Apparently the day before the arrests the Inspector had been in Geneva as he often was, but had told a friend in a Resistance café that he thought a certain French innkeeper had been following him. Or perhaps the arrests were triggered by the betrayal of a certain “Sonia” that had already led to the arrests of other members of the group in Paris and Montluçon in January. So the motive was established, however murkily.

But the gendarmes could not determine who had made the arrests. Clearly they were part of the German security services because they had a gasoline powered automobile and Madame A had been taken to the notorious prison of Fresnes. But which of the security services? The fact that the men had been in civilian clothes and that there wasn’t a single [German] police or Gestapo unit based in the region of St-Julien made it impossible to say. Madame A herself didn’t know who arrested her, although she told friends that two of the men had been French and two German.

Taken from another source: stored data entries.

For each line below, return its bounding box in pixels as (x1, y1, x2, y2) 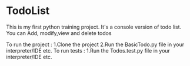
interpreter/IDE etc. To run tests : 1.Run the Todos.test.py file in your (6, 47, 171, 54)
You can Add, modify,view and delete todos (6, 29, 112, 36)
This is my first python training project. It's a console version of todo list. (6, 23, 182, 30)
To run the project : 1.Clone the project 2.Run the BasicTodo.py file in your (6, 41, 184, 48)
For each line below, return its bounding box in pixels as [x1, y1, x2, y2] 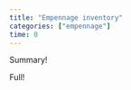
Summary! [9, 55, 48, 66]
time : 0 [9, 30, 39, 39]
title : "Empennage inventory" [9, 13, 124, 22]
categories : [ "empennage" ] [9, 22, 111, 31]
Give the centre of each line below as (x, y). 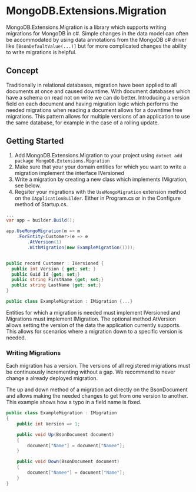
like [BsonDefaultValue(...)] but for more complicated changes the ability (97, 46)
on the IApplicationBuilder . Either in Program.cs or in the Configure (98, 198)
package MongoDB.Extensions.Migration (62, 161)
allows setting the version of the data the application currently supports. (94, 325)
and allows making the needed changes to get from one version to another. (97, 396)
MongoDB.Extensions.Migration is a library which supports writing (86, 27)
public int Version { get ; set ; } (54, 269)
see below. (28, 185)
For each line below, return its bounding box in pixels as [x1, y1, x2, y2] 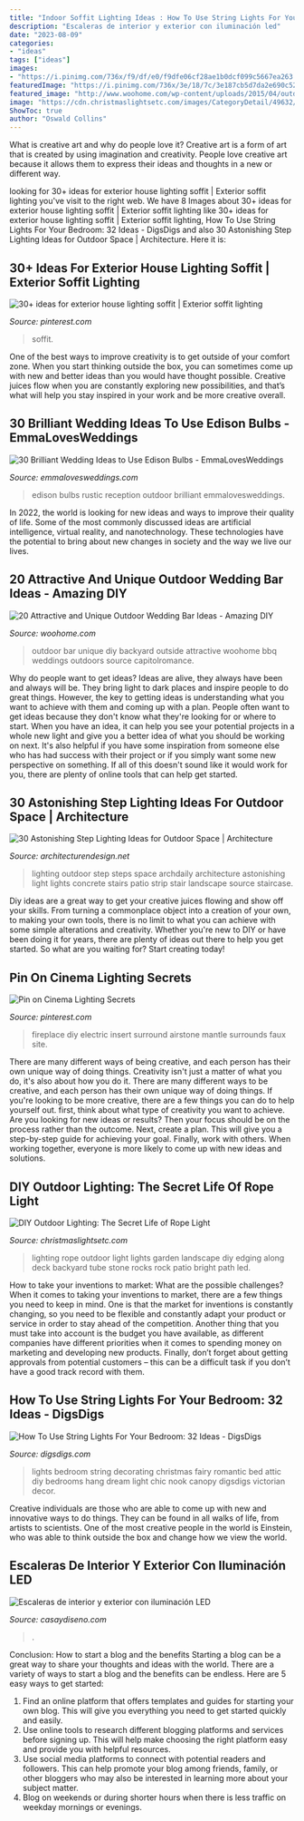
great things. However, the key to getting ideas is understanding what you [9, 691, 285, 703]
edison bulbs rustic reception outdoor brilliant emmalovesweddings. [31, 489, 285, 500]
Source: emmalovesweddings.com [9, 472, 138, 482]
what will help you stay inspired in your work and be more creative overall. [9, 389, 287, 400]
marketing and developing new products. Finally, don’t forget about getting [9, 1348, 288, 1358]
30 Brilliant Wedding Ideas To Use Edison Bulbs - [9, 416, 290, 432]
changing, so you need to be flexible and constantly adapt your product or [9, 1309, 287, 1319]
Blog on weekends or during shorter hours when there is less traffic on [22, 1792, 287, 1803]
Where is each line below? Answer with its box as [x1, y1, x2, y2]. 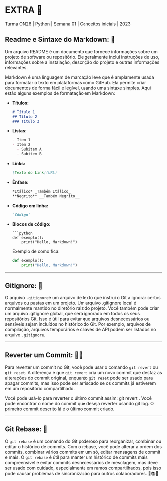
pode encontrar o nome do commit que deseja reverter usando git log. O [5, 400, 154, 406]
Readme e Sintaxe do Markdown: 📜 [5, 35, 115, 44]
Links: [12, 160, 26, 166]
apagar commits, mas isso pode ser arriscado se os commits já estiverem [5, 380, 156, 386]
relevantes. [5, 64, 28, 70]
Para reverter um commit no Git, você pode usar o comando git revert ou [5, 364, 158, 370]
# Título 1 [12, 109, 35, 114]
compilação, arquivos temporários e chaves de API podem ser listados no [5, 326, 156, 332]
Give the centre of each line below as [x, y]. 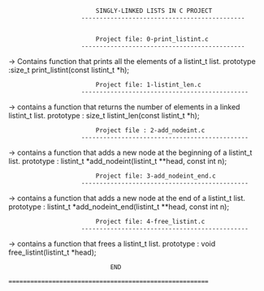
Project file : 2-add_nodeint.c [150, 131]
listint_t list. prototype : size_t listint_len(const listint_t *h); [104, 116]
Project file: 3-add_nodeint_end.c [156, 176]
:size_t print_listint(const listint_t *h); [69, 70]
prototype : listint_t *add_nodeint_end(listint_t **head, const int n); [119, 207]
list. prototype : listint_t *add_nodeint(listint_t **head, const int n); [118, 161]
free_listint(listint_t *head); [52, 252]
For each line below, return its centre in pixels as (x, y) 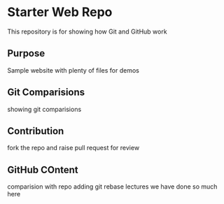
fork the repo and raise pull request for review (73, 148)
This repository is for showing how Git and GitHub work (87, 31)
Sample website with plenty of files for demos (73, 70)
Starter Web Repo (60, 12)
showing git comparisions (44, 109)
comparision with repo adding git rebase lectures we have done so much (112, 187)
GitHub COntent (43, 169)
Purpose (26, 53)
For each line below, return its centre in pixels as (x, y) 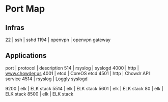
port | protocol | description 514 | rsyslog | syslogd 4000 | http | (72, 68)
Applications (26, 56)
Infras (15, 28)
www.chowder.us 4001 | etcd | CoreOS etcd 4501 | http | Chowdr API (78, 73)
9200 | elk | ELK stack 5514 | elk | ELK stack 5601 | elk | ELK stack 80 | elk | (85, 88)
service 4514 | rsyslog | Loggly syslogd (47, 79)
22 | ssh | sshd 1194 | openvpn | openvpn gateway (58, 40)
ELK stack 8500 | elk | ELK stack (39, 94)
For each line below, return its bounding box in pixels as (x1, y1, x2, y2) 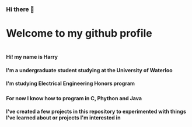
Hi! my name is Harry (6, 54, 58, 61)
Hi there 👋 (6, 5, 35, 13)
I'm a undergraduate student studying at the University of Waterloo (6, 66, 173, 73)
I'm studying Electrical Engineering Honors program (6, 80, 135, 87)
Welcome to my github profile (6, 27, 153, 40)
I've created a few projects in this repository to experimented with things (6, 108, 187, 115)
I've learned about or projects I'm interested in (6, 114, 121, 121)
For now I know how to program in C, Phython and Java (6, 94, 142, 101)

It goes to show you how disorderly things had gotten on the Franco-Swiss border. And how complex the clandestine world was. Because Inspector C and the Hotel Cheval Blanc are both on John Henry Weidner’s November 1944 list of members of Dutch-Paris. So we can say that Inspector C was working for at least two Resistance groups. That makes sense. There couldn’t have been that many people willing to take the risks of Resistance who had the training of a police inspector and the possibility to travel frequently between Geneva and France. He probably provided information about border crossings and refugee reception for Dutch-Paris, although Weidner didn’t specify what the people on his list did for the Line.

As for the hotel, it may have just been a coincidence that the courier for the local MUR ate her meals in a hotel that probably sheltered Dutch refugees before they made their way under the barbed wire into Switzerland. But probably not. The courier needed the shelter of people who didn’t wonder why she was away so often. Those innkeepers were in the Resistance too.

And so the plot thickens. Not only do we have clandestine agents on the side of the Resistance, moving about with false names and leaving as few tracks as possible, but now we also have unnamed, unmarked agents on the other side hunting down the resisters. It’s good news for the writers of thrillers; bad news for the historian who needs to establish the paper trail.